Undertaker didn't know about the Montreal Screwjob ahead of time. The circle of people who knew was limited to Vince, Shawn, Hunter, Earl, Patterson, probably Brisco as well, and a few of the production team.

 

Crush's release was more to do with a contractual issue, as well as his usual terrible attitude.

 

Hunter has been booked to lose the Raw title to Booker and RVD, but didn't, not because he refused as much as he argued against it, citing various reasons that were bullshit or turned out to be bullshit. With Booker, it was because at the time of WM XIX he was going to drop it to Goldberg at Bad Blood that June, and said that short-term title change would hurt the belt. Of course, he then got the June title change delayed because he wanted to work a longer program with his best buddy Kevin Nash, that didn't get over a fucking lick, and had people walking out on it at house shows all over the place.
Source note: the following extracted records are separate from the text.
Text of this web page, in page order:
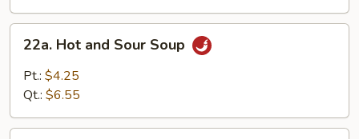
Hot
and
Sour
22a. Hot and Sour Soup
Pt.: $4.25
Qt.: $6.55
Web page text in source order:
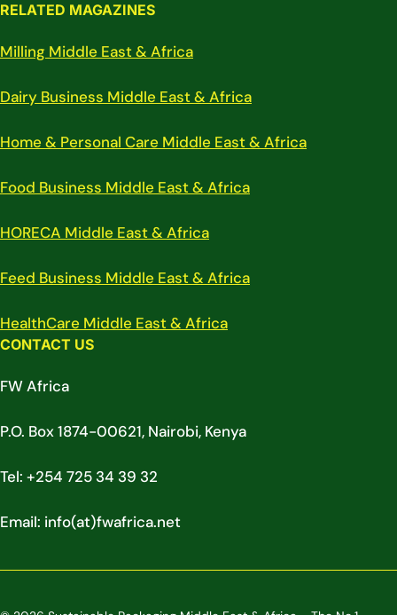
RELATED MAGAZINES
Milling Middle East & Africa
Dairy Business Middle East & Africa
Home & Personal Care Middle East & Africa
Food Business Middle East & Africa
HORECA Middle East & Africa
Feed Business Middle East & Africa
HealthCare Middle East & Africa
CONTACT US
FW Africa
P.O. Box 1874-00621, Nairobi, Kenya
Tel: +254 725 34 39 32
Email: info(at)fwafrica.net
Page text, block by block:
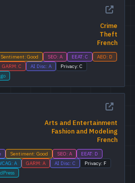
Crime
Theft
French
Sentiment: Good SEO: A EEAT: C
AEO: D
GARM: C AI Disc: A
Privacy: C
Arts and Entertainment
Fashion and Modeling
French
Sentiment: Good SEO: A
EEAT: D
A GARM: A AI Disc: C
Privacy: F
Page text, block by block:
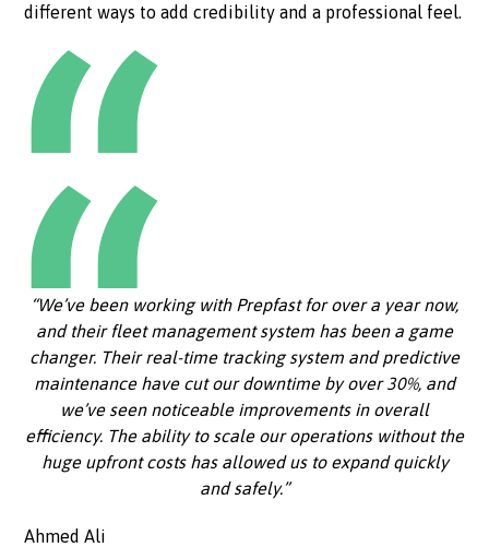
different ways to add credibility and a professional feel.
“We’ve been working with Prepfast for over a year now,
and their fleet management system has been a game
changer. Their real-time tracking system and predictive
maintenance have cut our downtime by over 30%, and
we’ve seen noticeable improvements in overall
efficiency. The ability to scale our operations without the
huge upfront costs has allowed us to expand quickly
and safely.”
Ahmed Ali
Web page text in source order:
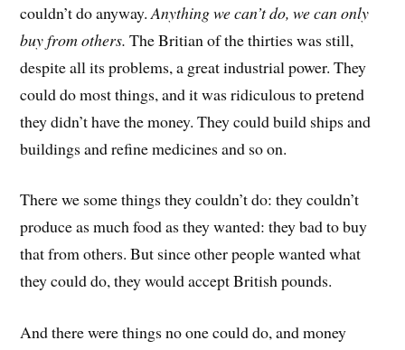
couldn’t do anyway.Anythingwe can’t do, we can only
buy from others. The Britian of the thirties was still,
despite all its problems, a great industrial power. They
could do most things, and it was ridiculous to pretend
they didn’t have the money. They could build ships and
buildings and refine medicines and so on.
There we some things they couldn’t do: they couldn’t
produce as much food as they wanted: they bad to buy
that from others. But since other people wanted what
they could do, they would accept British pounds.
And there were things no one could do, and money
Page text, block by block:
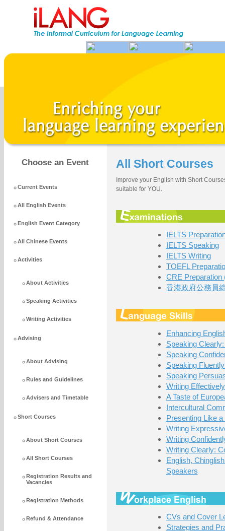
Choose an Event
Current Events
All English Events
English Event Category
All Chinese Events
Activities
About Activities
Speaking Activities
Writing Activities
Advising
About Advising
Rules and Guidelines
Advisers and Timetable
Short Courses
About Short Courses
All Short Courses
Registration Results and
Vacancies
Registration Methods
Refund & Attendance
All Short Courses
Improve your English with Short
suitable for YOU.
IELTS
IELTS Speaking
IELTS Writing
TOEFL
CRE Preparation
香港政府公務員
Enhancing
Speaking
Speaking
Speaking
Speaking
Writing
A Taste of
Intercultural
Presenting Like
Writing
Writing
Writing Clearly:
English,
Speakers
CVs and Cover
Strategies and
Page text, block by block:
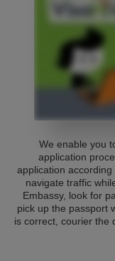
We enable you
application
application according
navigate traffic
Embassy, look for
pick up the passport
is correct, courier the
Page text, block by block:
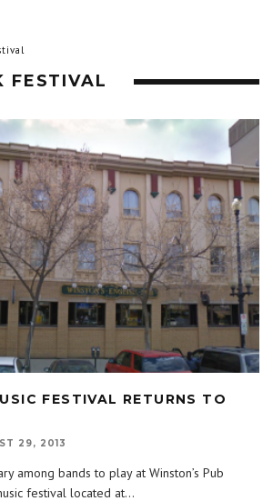
FESTIVAL
FESTIVAL RETURNS TO
29, 2013
among bands to play at Winston’s Pub
festival located at...
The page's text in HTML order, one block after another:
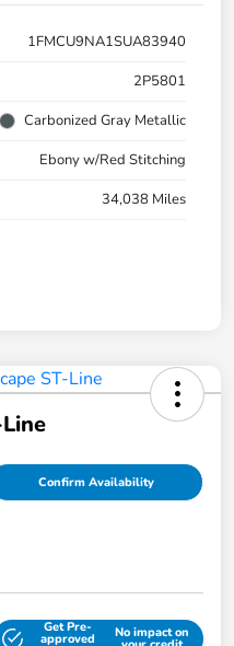
1FMCU9NA1SUA83940
2P5801
Carbonized Gray Metallic
Ebony w/Red Stitching
34,038 Miles
Confirm Availability
Get Pre-
approved No impact on
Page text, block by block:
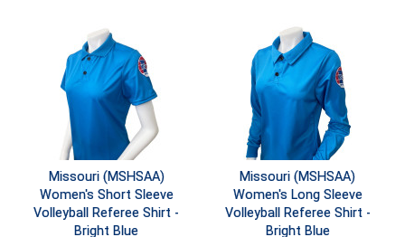
Southern Conference Baseball
Southern Conference Softball
Southland Conference Baseball
Southland Conference Softball
Southwestern Athletic Conference Baseball
Missouri (MSHSAA)
Women's Short Sleeve
Volleyball Referee Shirt -
Bright Blue
Missouri (MSHSAA)
Women's Long Sleeve
Volleyball Referee Shirt -
Bright Blue
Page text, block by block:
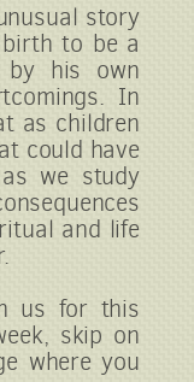
story
to be a
by his own
In
as children
could have
we study
and life
us for this
skip on
where you
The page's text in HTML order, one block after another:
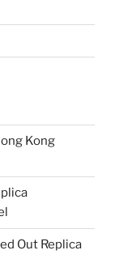
Kong
Out Replica
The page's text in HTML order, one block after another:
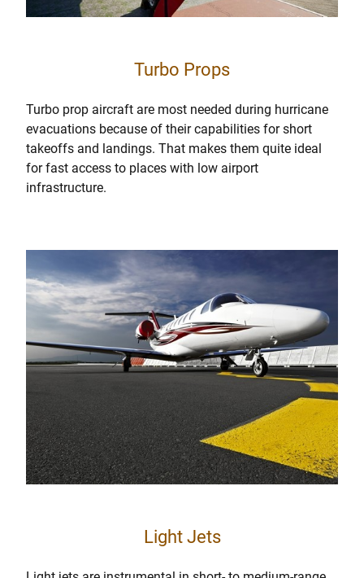
Turbo Props
Turbo prop aircraft are most needed during hurricane
evacuations because of their capabilities for short
takeoffs and landings. That makes them quite ideal
for fast access to places with low airport
infrastructure.
Light Jets
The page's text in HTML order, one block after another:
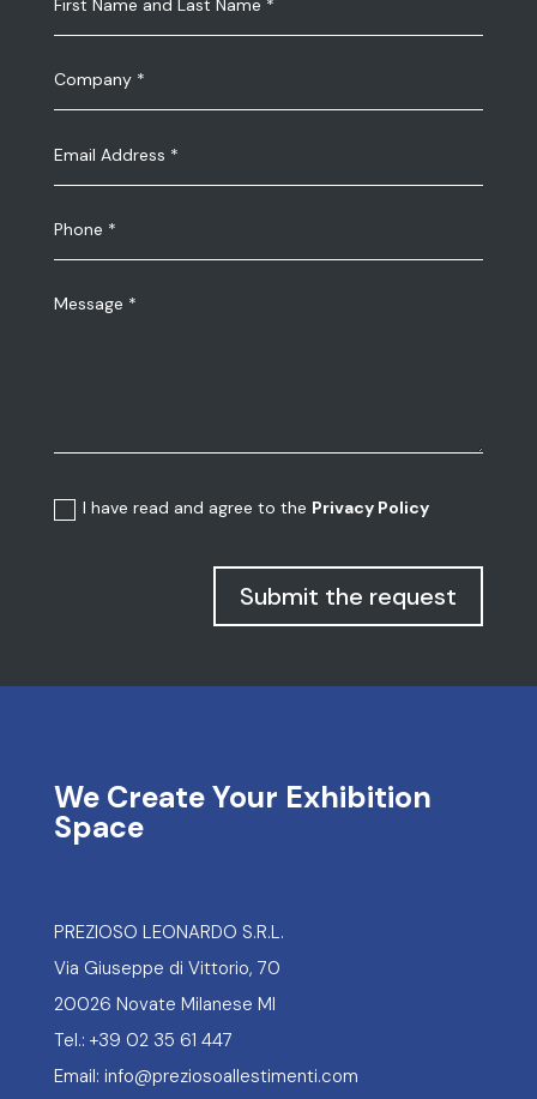
I have read and agree to the Privacy Policy
Submit the request
We Create Your Exhibition
Space
PREZIOSO LEONARDO S.R.L.
Via Giuseppe di Vittorio, 70
20026 Novate Milanese MI
Tel.: +39 02 35 61 447
Email: info@preziosoallestimenti.com
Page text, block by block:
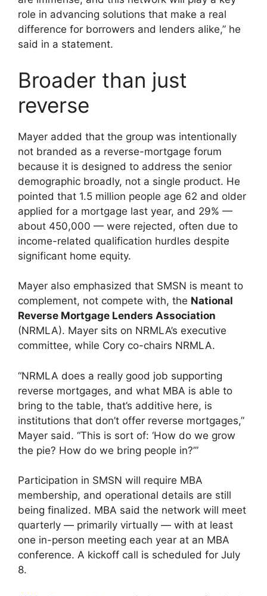
role in advancing solutions that make a real
difference for borrowers and lenders alike,” he
said in a statement.
Broader than just
reverse
Mayer added that the group was intentionally
not branded as a reverse-mortgage forum
because it is designed to address the senior
demographic broadly, not a single product. He
pointed that 1.5 million people age 62 and older
applied for a mortgage last year, and 29% —
about 450,000 — were rejected, often due to
income-related qualification hurdles despite
significant home equity.
Mayer also emphasized that SMSN is meant to
complement, not compete with, the National
Reverse Mortgage Lenders Association
(NRMLA). Mayer sits on NRMLA’s executive
committee, while Cory co-chairs NRMLA.
“NRMLA does a really good job supporting
reverse mortgages, and what MBA is able to
bring to the table, that’s additive here, is
institutions that don’t offer reverse mortgages,”
Mayer said. “This is sort of: ‘How do we grow
the pie? How do we bring people in?’”
Participation in SMSN will require MBA
membership, and operational details are still
being finalized. MBA said the network will meet
quarterly — primarily virtually — with at least
one in-person meeting each year at an MBA
conference. A kickoff call is scheduled for July
8.

With RVD, it was the old, "main event style" argument, which has no bearing at all on someone's ability to draw.

 

Austin refused to work with Gunn the night after a PPV, Fully Loaded in 1999 IIRC, because he was banged up and wanted to rest up, as well as being of the mindset that it was a match that shouldn't be done 'cold'. With Jarrett, it was mostly a personal issue, stemming over Austin's time in Memphis, as well as Jarrett's remarks about the 3:16 gimmick when Jarrett returned in October of 1997, and did that worked shoot interview on Raw that didn't get over a lick. Austin also didn't rate Jarrett as a worker, and in interviews about this a few years later, said Jarrett worked too light, saying something along the lines of, "This isn't the UFC, but damnit lemme know you're in there with me."